*** Opening Data ***
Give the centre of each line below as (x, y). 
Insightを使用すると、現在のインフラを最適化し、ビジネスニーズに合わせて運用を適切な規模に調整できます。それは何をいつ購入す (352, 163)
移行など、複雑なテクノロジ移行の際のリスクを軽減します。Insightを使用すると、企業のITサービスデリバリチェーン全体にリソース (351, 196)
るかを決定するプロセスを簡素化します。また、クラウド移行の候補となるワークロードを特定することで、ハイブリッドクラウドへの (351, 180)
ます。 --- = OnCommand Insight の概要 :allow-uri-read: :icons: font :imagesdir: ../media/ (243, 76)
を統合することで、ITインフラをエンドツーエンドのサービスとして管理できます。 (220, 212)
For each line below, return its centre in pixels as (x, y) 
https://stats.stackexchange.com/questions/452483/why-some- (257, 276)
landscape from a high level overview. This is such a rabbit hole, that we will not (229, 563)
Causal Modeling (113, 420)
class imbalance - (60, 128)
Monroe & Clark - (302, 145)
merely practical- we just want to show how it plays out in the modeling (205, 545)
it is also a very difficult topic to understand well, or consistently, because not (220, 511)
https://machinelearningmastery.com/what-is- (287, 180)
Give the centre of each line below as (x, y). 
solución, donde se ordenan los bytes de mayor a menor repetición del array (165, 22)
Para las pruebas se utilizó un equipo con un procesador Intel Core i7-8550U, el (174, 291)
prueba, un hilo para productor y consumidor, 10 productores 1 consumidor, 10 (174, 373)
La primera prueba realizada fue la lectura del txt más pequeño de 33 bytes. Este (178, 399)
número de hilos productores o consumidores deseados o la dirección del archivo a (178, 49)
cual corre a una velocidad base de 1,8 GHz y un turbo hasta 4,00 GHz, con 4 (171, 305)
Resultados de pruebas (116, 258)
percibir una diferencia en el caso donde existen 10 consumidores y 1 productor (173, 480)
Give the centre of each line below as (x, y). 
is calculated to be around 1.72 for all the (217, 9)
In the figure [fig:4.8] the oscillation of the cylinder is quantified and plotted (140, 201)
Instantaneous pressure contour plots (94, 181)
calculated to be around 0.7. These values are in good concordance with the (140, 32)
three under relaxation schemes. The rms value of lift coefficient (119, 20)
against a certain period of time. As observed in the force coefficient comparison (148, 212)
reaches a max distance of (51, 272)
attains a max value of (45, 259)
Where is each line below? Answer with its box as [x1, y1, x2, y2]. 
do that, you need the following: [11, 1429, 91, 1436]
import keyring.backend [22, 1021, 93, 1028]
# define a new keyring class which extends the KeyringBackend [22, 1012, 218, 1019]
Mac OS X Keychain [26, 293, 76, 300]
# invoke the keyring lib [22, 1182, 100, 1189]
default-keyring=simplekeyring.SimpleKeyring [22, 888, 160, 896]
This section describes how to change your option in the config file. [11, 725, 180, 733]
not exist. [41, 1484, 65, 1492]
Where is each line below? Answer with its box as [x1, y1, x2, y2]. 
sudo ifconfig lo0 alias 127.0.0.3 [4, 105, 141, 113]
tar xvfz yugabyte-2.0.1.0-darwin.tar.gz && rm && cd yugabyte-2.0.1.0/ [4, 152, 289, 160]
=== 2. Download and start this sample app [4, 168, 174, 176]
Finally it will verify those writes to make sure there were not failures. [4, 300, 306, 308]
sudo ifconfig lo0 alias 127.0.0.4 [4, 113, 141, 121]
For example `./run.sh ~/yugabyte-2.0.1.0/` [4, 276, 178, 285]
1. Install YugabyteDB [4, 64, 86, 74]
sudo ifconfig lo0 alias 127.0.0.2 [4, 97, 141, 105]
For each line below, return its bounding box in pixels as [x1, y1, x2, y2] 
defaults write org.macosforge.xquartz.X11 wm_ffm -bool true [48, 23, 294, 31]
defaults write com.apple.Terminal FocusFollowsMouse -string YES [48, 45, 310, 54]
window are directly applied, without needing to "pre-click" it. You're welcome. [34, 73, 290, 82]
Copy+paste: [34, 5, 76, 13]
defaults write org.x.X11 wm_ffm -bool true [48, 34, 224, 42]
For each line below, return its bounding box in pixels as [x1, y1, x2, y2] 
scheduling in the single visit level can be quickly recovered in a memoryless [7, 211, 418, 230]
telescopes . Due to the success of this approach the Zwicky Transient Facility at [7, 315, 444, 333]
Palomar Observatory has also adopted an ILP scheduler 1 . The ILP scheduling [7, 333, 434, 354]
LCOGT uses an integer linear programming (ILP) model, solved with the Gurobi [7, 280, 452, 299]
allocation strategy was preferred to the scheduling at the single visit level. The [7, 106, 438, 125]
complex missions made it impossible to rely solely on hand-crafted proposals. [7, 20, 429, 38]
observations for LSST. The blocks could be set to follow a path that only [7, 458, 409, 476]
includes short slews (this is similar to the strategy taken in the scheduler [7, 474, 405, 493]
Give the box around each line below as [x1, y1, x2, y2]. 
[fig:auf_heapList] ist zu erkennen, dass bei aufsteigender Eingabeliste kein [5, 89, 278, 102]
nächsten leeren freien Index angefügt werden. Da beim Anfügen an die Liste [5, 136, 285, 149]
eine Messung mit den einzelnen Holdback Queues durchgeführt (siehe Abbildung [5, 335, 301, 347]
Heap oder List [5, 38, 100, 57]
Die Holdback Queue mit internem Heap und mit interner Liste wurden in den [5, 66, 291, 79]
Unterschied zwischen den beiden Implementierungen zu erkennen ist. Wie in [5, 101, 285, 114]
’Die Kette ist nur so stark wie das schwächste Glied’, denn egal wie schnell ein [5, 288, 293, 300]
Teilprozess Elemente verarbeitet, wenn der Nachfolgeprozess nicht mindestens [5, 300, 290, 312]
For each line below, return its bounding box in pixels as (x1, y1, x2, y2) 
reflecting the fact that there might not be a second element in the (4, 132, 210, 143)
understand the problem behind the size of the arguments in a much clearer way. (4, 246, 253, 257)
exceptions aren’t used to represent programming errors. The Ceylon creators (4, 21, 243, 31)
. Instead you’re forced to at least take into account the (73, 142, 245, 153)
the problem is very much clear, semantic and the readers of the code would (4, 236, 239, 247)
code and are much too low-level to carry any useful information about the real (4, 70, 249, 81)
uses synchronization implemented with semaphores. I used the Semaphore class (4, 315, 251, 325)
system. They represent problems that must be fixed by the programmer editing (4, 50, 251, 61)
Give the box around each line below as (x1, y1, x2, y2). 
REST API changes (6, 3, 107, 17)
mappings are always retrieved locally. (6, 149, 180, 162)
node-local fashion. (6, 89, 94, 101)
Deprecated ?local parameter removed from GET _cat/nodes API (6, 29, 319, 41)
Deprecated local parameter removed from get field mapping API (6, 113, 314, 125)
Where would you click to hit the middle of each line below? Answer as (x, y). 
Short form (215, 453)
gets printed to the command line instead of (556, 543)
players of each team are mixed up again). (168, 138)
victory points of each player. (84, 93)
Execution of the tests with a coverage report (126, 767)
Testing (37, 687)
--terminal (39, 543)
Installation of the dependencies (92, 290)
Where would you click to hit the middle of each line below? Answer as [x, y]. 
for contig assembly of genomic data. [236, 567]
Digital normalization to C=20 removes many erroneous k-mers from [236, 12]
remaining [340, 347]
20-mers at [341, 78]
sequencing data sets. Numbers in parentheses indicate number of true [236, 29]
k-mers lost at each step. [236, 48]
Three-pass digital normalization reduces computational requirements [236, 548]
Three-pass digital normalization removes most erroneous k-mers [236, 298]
*** Closing Data ***
__Task prompt__
Begin with the line above that has "tar xvfz yugabyte-2.0.1.0-darwin.tar.gz" and continue through the line that has "defaults write com.apple.Terminal", setting each one down exactly. Stop there.

__Response area__
tar xvfz yugabyte-2.0.1.0-darwin.tar.gz && rm && cd yugabyte-2.0.1.0/ [4, 152, 289, 160]
=== 2. Download and start this sample app [4, 168, 174, 176]
Finally it will verify those writes to make sure there were not failures. [4, 300, 306, 308]
sudo ifconfig lo0 alias 127.0.0.4 [4, 113, 141, 121]
For example `./run.sh ~/yugabyte-2.0.1.0/` [4, 276, 178, 285]
1. Install YugabyteDB [4, 64, 86, 74]
sudo ifconfig lo0 alias 127.0.0.2 [4, 97, 141, 105]
For each line below, return its bounding box in pixels as [x1, y1, x2, y2] 
defaults write org.macosforge.xquartz.X11 wm_ffm -bool true [48, 23, 294, 31]
defaults write com.apple.Terminal FocusFollowsMouse -string YES [48, 45, 310, 54]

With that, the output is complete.